I turned the page again and I saw that Blue Chip founder Mark Bryers, whose dodgy property company hoovered up the life savings of many elderly New Zealanders, had lost the latest round in the ongoing legal battles that have followed Blue Chip’s collapse. Normally this would be good news, but wait; it turned out that the High Court had merely ruled that Bryers must repay a $4.3 million loan to a multimillionaire Auckland investor.

No comfort here, then, for the many superannuitants who were persuaded to place their money with Blue Chip and now face financial ruin. While wealthy men use all the legal means in their power to protect their investments, these ordinary New Zealanders – most of them unable to afford lawyers – sit fretfully at home, wondering when the bailiffs will call.

When you look at all this, it’s natural to start wondering whether Michael Moore might be right to condemn capitalism as an immoral system.

The issue of income disparity, highlighted so vividly by the salary packages of people like Contact’s Mr Baldwin, is particularly interesting.

For a long time I took the view that it didn’t really matter how much money the corporate elite made, provided ordinary workers were fairly paid and were able to share in the benefits of economic growth. The adage “a rising tide lifts all boats” seemed to make perfect sense.

The problem is that even when the tide stopped rising, corporate pay packages continued to head for the stratosphere.
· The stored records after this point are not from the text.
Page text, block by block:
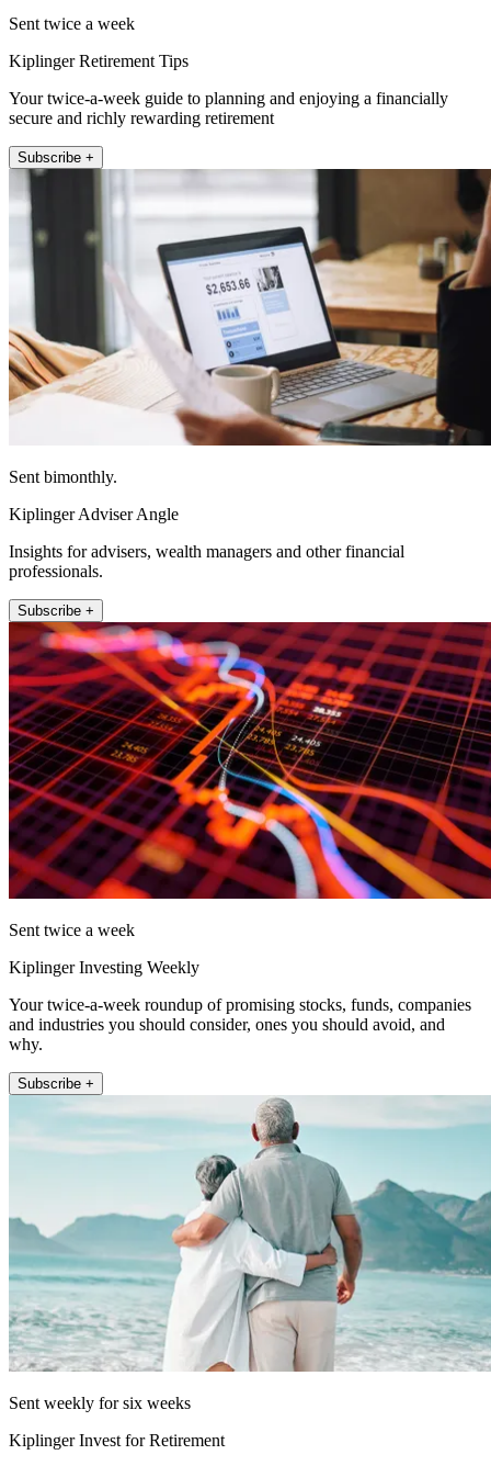
Sent twice a week
Kiplinger Retirement Tips
Your twice-a-week guide to planning and enjoying a financially
secure and richly rewarding retirement
Subscribe +
Sent bimonthly.
Kiplinger Adviser Angle
Insights for advisers, wealth managers and other financial
professionals.
Subscribe +
Sent twice a week
Kiplinger Investing Weekly
Your twice-a-week roundup of promising stocks, funds, companies
and industries you should consider, ones you should avoid, and
why.
Subscribe +
Sent weekly for six weeks
Kiplinger Invest for Retirement
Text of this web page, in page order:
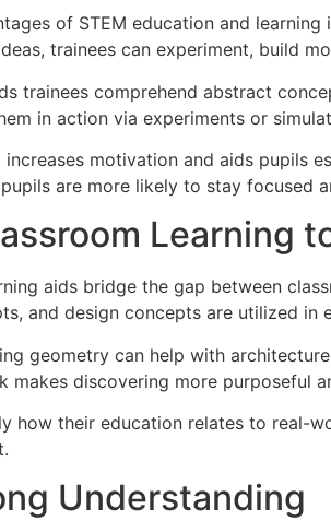
of STEM education and
trainees can experiment, build
trainees comprehend abstract
in action via experiments or
motivation and aids pupils
are more likely to stay focused
Learning
aids bridge the gap between
and design concepts are utilized in
geometry can help with
makes discovering more purposeful
how their education relates to real-
Understanding
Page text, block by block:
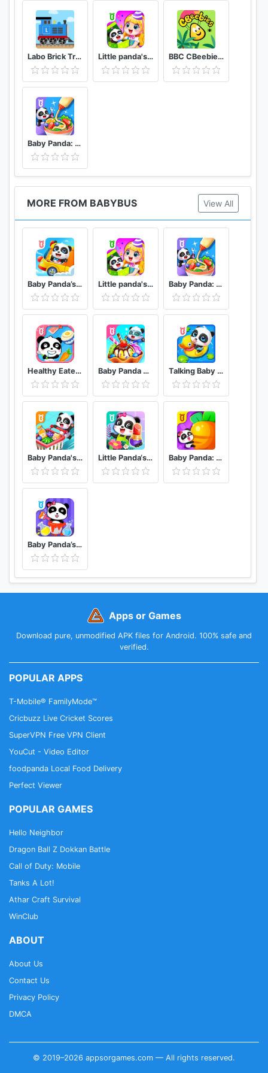
Labo Brick Train Game For Kids : Build & Play Little panda's birthday party BBC CBeebies Go Explore - Learning games for kids
Baby Panda: Cooking Party
MORE FROM BABYBUS View All
Baby Panda’s School Bus - Let's Drive! Little panda's birthday party Baby Panda: Cooking Party
Healthy Eater Baby's Diet Baby Panda World Talking Baby Panda - Kids Game
Baby Panda's Supermarket Little Panda‘s Fashion Flower DIY Baby Panda: Magical Opposites - Forest Adventure
Baby Panda’s Color Mixing Studio
Apps or Games
Download pure, unmodified APK files for Android. 100% safe and
verified.
POPULAR APPS
T-Mobile® FamilyMode™
Cricbuzz Live Cricket Scores
SuperVPN Free VPN Client
YouCut - Video Editor
foodpanda Local Food Delivery
Perfect Viewer
POPULAR GAMES
Hello Neighbor
Dragon Ball Z Dokkan Battle
Call of Duty: Mobile
Tanks A Lot!
Athar Craft Survival
WinClub
ABOUT
About Us
Contact Us
Privacy Policy
DMCA
© 2019–2026 appsorgames.com — All rights reserved.
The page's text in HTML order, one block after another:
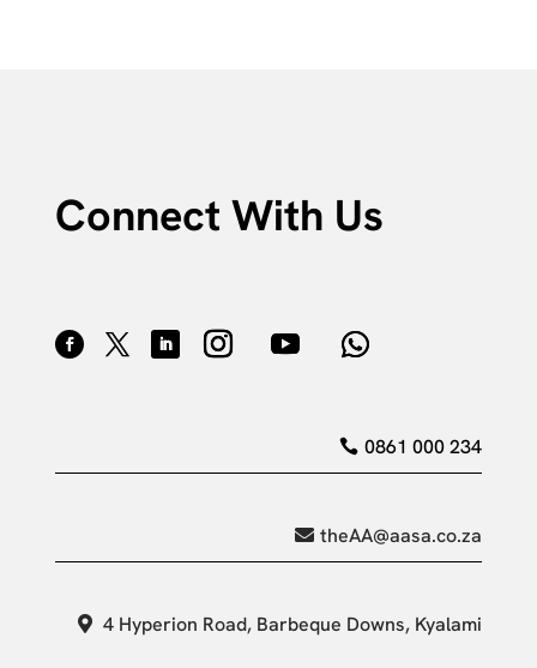
Connect With Us
0861 000 234
theAA@aasa.co.za
4 Hyperion Road, Barbeque Downs, Kyalami
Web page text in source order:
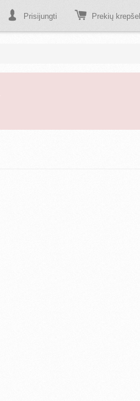
Prisijungti Prekių
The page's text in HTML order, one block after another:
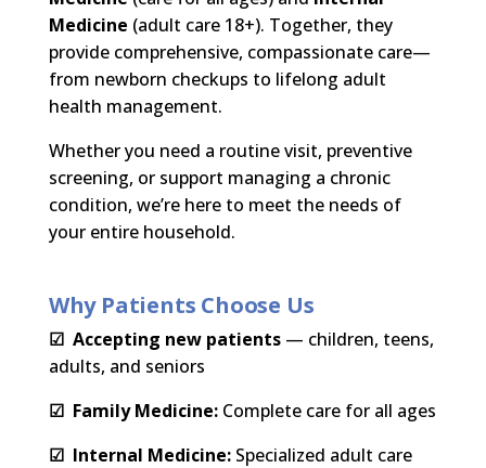
Medicine (adult care 18+). Together, they
provide comprehensive, compassionate care—
from newborn checkups to lifelong adult
health management.
Whether you need a routine visit, preventive
screening, or support managing a chronic
condition, we’re here to meet the needs of
your entire household.
Why Patients Choose Us
☑ Accepting new patients — children, teens,
adults, and seniors
☑ Family Medicine:Complete care for all ages
☑ Internal Medicine:Specialized adult care
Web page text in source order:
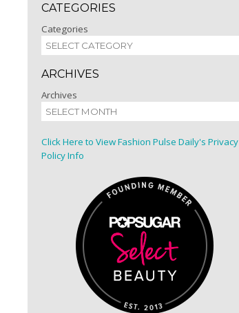
CATEGORIES
Categories
ARCHIVES
Archives
Click Here to View Fashion Pulse Daily's Privacy
Policy Info
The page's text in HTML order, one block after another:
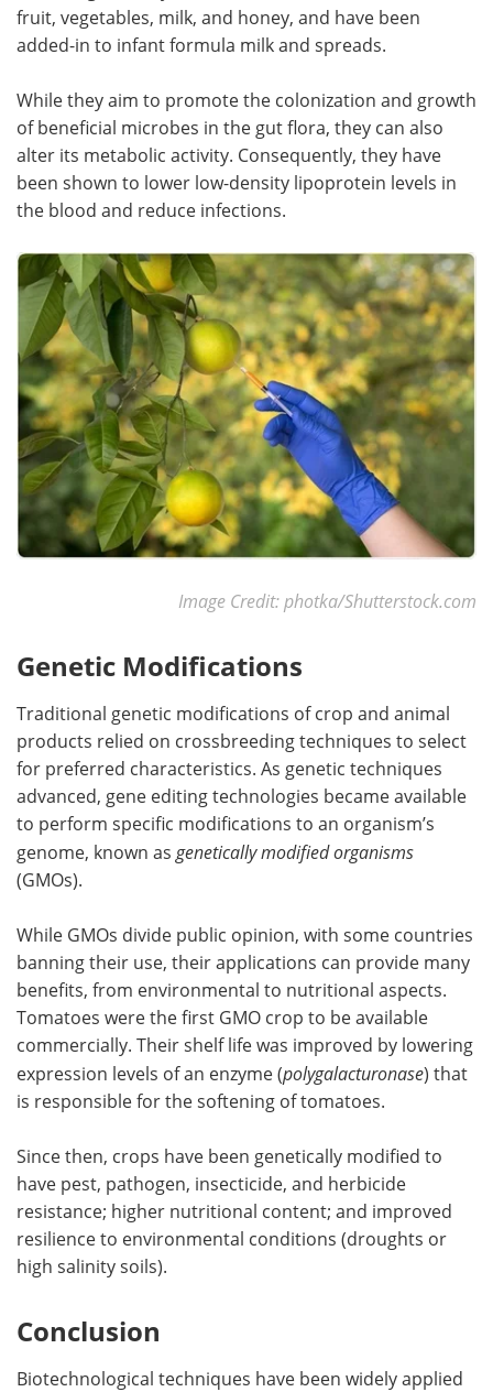
fruit, vegetables, milk, and honey, and have been
added-in to infant formula milk and spreads.
While they aim to promote the colonization and growth
of beneficial microbes in the gut flora, they can also
alter its metabolic activity. Consequently, they have
been shown to lower low-density lipoprotein levels in
the blood and reduce infections.
Image Credit: photka/Shutterstock.com
Genetic Modifications
Traditional genetic modifications of crop and animal
products relied on crossbreeding techniques to select
for preferred characteristics. As genetic techniques
advanced, gene editing technologies became available
to perform specific modifications to an organism’s
genome, known as genetically modified organisms
(GMOs).
While GMOs divide public opinion, with some countries
banning their use, their applications can provide many
benefits, from environmental to nutritional aspects.
Tomatoes were the first GMO crop to be available
commercially. Their shelf life was improved by lowering
expression levels of an enzyme (polygalacturonase) that
is responsible for the softening of tomatoes.
Since then, crops have been genetically modified to
have pest, pathogen, insecticide, and herbicide
resistance; higher nutritional content; and improved
resilience to environmental conditions (droughts or
high salinity soils).
Conclusion
Biotechnological techniques have been widely applied
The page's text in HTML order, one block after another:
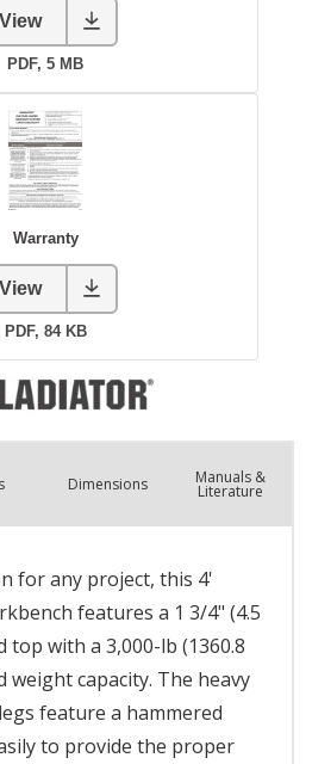
Dimensions Manuals &
Literature
for any project, this 4'
features a 1 3/4" (4.5
top with a 3,000-lb (1360.8
weight capacity. The heavy
feature a hammered
to provide the proper
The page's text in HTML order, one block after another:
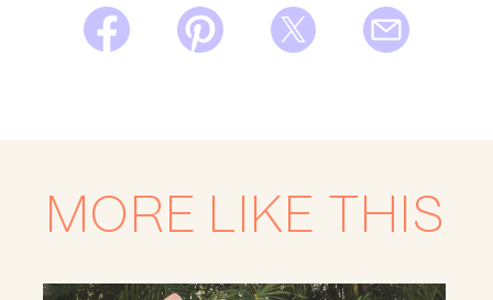
MORE LIKE THIS
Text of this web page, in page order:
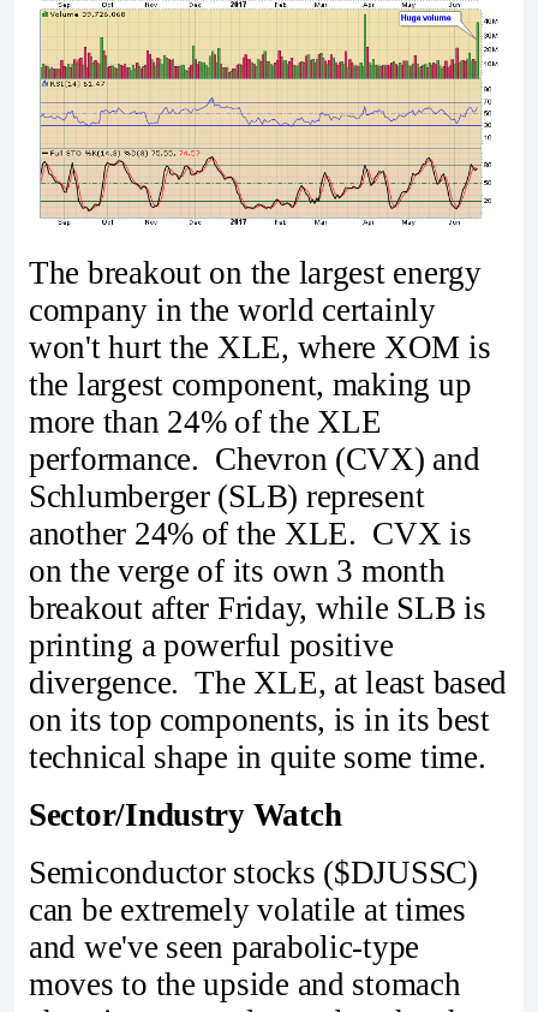
The breakout on the largest energy
company in the world certainly
won't hurt the XLE, where XOM is
the largest component, making up
more than 24% of the XLE
performance. Chevron (CVX) and
Schlumberger (SLB) represent
another 24% of the XLE. CVX is
on the verge of its own 3 month
breakout after Friday, while SLB is
printing a powerful positive
divergence. The XLE, at least based
on its top components, is in its best
technical shape in quite some time.
Sector/Industry Watch
Semiconductor stocks ($DJUSSC)
can be extremely volatile at times
and we've seen parabolic-type
moves to the upside and stomach

There have even been reports that some British and American finance institutions have resumed paying the outrageous bonuses that became a symbol of corporate greed and excess when the recession hit.

In any case, I have come around to the view that gross income inequality, such as we now see in New Zealand, does have an insidious, corrosive effect. Proportionality and fairness are important. People’s confidence in the capitalist system is undermined when they see a corporate elite being extravagantly rewarded for no obvious reason other than that “experts” say they need to be paid prodigious sums to keep them in New Zealand.

This argument conveniently serves the purposes of the corporate elite, but it has worn very thin. People have become rightly sceptical, especially when salaries appear to bear little relationship to performance.

In view of all the above, it would be reasonable to conclude that I have experienced a Road-to-Damascus conversion and am now firmly in the camp of people like Michael Moore and others like him, who can’t wait to dance on the grave of capitalism. Wrong.

Leftists the world over gleefully greeted the worldwide recession as proof of capitalism’s fatal flaws, but it’s nothing of the sort. Capitalism is a resilient and self-correcting economic system that invariably bounces back, as it is showing signs of doing now.

No one ever pretended it’s perfect. It can’t be, because human nature is imperfect. Capitalism has always been susceptible to greedy, selfish and unscrupulous behaviour. It has certainly disgraced itself over the past few years, and it won’t be the last time.

But the evidence is overwhelming that capitalism, particularly when combined with liberal democratic government that moderates its worst excesses, is the only economic system that has consistently demonstrated, over time, that it can improve the human condition. That’s why all the most humane, liberal, advanced societies in the world have capitalist economies.

Capitalism stumbles and stuffs up now and again, as it has recently done, but most of the time it functions pretty well. Contrast that with the socialism that men like Michael Moore seem to favour, which has never worked anywhere, under any circumstances. On the contrary, wherever it has been tried it has become synonymous with repression and deprivation.

The challenge, as always, is to promote a form of capitalism that balances the natural desire to improve one’s economic position – the essential driver of capitalism – against moral values such as fairness and the need for social cohesion. To quote my old school reports, a better effort is needed.